§ DATA TO PROCESS
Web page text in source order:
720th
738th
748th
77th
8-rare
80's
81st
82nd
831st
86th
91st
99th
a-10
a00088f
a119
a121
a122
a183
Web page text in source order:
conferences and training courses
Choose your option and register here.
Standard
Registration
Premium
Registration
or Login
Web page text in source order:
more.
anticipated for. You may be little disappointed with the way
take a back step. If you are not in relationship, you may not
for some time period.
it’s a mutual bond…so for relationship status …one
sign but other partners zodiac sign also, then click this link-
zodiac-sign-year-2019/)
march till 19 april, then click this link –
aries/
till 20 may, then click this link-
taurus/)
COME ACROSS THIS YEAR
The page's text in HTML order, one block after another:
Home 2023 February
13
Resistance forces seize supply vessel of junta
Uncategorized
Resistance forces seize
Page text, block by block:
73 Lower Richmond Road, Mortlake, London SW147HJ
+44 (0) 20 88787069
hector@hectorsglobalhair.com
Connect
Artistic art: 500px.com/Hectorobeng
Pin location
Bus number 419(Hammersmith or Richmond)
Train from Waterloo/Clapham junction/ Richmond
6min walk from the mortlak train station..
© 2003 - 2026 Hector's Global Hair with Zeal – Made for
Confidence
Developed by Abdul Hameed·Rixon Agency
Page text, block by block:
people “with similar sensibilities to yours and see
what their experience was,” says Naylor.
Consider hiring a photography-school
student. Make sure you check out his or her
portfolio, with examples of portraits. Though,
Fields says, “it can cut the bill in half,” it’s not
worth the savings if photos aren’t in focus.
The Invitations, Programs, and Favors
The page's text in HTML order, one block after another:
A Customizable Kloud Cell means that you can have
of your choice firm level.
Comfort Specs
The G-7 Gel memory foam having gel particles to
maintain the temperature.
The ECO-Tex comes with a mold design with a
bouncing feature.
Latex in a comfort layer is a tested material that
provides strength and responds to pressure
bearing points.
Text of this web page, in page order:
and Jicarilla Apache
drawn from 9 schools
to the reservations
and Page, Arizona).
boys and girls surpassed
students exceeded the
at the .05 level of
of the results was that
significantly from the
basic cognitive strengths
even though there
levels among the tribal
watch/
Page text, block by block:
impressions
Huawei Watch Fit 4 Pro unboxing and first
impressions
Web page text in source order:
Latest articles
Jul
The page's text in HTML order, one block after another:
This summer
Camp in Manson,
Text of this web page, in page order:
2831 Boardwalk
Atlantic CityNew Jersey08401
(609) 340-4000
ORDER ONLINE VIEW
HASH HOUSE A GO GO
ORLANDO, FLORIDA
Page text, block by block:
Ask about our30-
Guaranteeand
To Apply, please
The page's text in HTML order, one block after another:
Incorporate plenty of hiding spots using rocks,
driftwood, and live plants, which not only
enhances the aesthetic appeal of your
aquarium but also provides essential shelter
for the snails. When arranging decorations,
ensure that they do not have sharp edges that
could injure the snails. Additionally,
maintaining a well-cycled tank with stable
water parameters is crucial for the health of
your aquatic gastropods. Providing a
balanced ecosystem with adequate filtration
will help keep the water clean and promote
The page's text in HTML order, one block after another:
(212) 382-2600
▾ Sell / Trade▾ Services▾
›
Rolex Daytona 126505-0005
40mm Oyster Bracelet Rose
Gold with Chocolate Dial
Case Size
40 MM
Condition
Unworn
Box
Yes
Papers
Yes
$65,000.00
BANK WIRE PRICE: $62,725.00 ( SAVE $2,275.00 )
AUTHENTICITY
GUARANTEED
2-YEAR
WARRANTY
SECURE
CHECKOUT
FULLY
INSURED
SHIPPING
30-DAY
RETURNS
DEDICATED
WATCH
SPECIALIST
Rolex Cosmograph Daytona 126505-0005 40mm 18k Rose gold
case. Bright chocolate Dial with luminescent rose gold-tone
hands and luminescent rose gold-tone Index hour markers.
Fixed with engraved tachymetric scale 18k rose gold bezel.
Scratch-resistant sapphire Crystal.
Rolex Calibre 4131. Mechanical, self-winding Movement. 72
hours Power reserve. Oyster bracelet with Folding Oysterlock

§ WHAT IS REQUIRED
Set down the entries again exactly as they are.

§ TASK OUTPUT
Web page text in source order:
720th
738th
748th
77th
8-rare
80's
81st
82nd
831st
86th
91st
99th
a-10
a00088f
a119
a121
a122
a183
Web page text in source order:
conferences and training courses
Choose your option and register here.
Standard
Registration
Premium
Registration
or Login
Web page text in source order:
more.
anticipated for. You may be little disappointed with the way
take a back step. If you are not in relationship, you may not
for some time period.
it’s a mutual bond…so for relationship status …one
sign but other partners zodiac sign also, then click this link-
zodiac-sign-year-2019/)
march till 19 april, then click this link –
aries/
till 20 may, then click this link-
taurus/)
COME ACROSS THIS YEAR
The page's text in HTML order, one block after another:
Home 2023 February
13
Resistance forces seize supply vessel of junta
Uncategorized
Resistance forces seize
Page text, block by block:
73 Lower Richmond Road, Mortlake, London SW147HJ
+44 (0) 20 88787069
hector@hectorsglobalhair.com
Connect
Artistic art: 500px.com/Hectorobeng
Pin location
Bus number 419(Hammersmith or Richmond)
Train from Waterloo/Clapham junction/ Richmond
6min walk from the mortlak train station..
© 2003 - 2026 Hector's Global Hair with Zeal – Made for
Confidence
Developed by Abdul Hameed·Rixon Agency
Page text, block by block:
people “with similar sensibilities to yours and see
what their experience was,” says Naylor.
Consider hiring a photography-school
student. Make sure you check out his or her
portfolio, with examples of portraits. Though,
Fields says, “it can cut the bill in half,” it’s not
worth the savings if photos aren’t in focus.
The Invitations, Programs, and Favors
The page's text in HTML order, one block after another:
A Customizable Kloud Cell means that you can have
of your choice firm level.
Comfort Specs
The G-7 Gel memory foam having gel particles to
maintain the temperature.
The ECO-Tex comes with a mold design with a
bouncing feature.
Latex in a comfort layer is a tested material that
provides strength and responds to pressure
bearing points.
Text of this web page, in page order:
and Jicarilla Apache
drawn from 9 schools
to the reservations
and Page, Arizona).
boys and girls surpassed
students exceeded the
at the .05 level of
of the results was that
significantly from the
basic cognitive strengths
even though there
levels among the tribal
watch/
Page text, block by block:
impressions
Huawei Watch Fit 4 Pro unboxing and first
impressions
Web page text in source order:
Latest articles
Jul
The page's text in HTML order, one block after another:
This summer
Camp in Manson,
Text of this web page, in page order:
2831 Boardwalk
Atlantic CityNew Jersey08401
(609) 340-4000
ORDER ONLINE VIEW
HASH HOUSE A GO GO
ORLANDO, FLORIDA
Page text, block by block:
Ask about our30-
Guaranteeand
To Apply, please
The page's text in HTML order, one block after another:
Incorporate plenty of hiding spots using rocks,
driftwood, and live plants, which not only
enhances the aesthetic appeal of your
aquarium but also provides essential shelter
for the snails. When arranging decorations,
ensure that they do not have sharp edges that
could injure the snails. Additionally,
maintaining a well-cycled tank with stable
water parameters is crucial for the health of
your aquatic gastropods. Providing a
balanced ecosystem with adequate filtration
will help keep the water clean and promote
The page's text in HTML order, one block after another:
(212) 382-2600
▾ Sell / Trade▾ Services▾
›
Rolex Daytona 126505-0005
40mm Oyster Bracelet Rose
Gold with Chocolate Dial
Case Size
40 MM
Condition
Unworn
Box
Yes
Papers
Yes
$65,000.00
BANK WIRE PRICE: $62,725.00 ( SAVE $2,275.00 )
AUTHENTICITY
GUARANTEED
2-YEAR
WARRANTY
SECURE
CHECKOUT
FULLY
INSURED
SHIPPING
30-DAY
RETURNS
DEDICATED
WATCH
SPECIALIST
Rolex Cosmograph Daytona 126505-0005 40mm 18k Rose gold
case. Bright chocolate Dial with luminescent rose gold-tone
hands and luminescent rose gold-tone Index hour markers.
Fixed with engraved tachymetric scale 18k rose gold bezel.
Scratch-resistant sapphire Crystal.
Rolex Calibre 4131. Mechanical, self-winding Movement. 72
hours Power reserve. Oyster bracelet with Folding Oysterlock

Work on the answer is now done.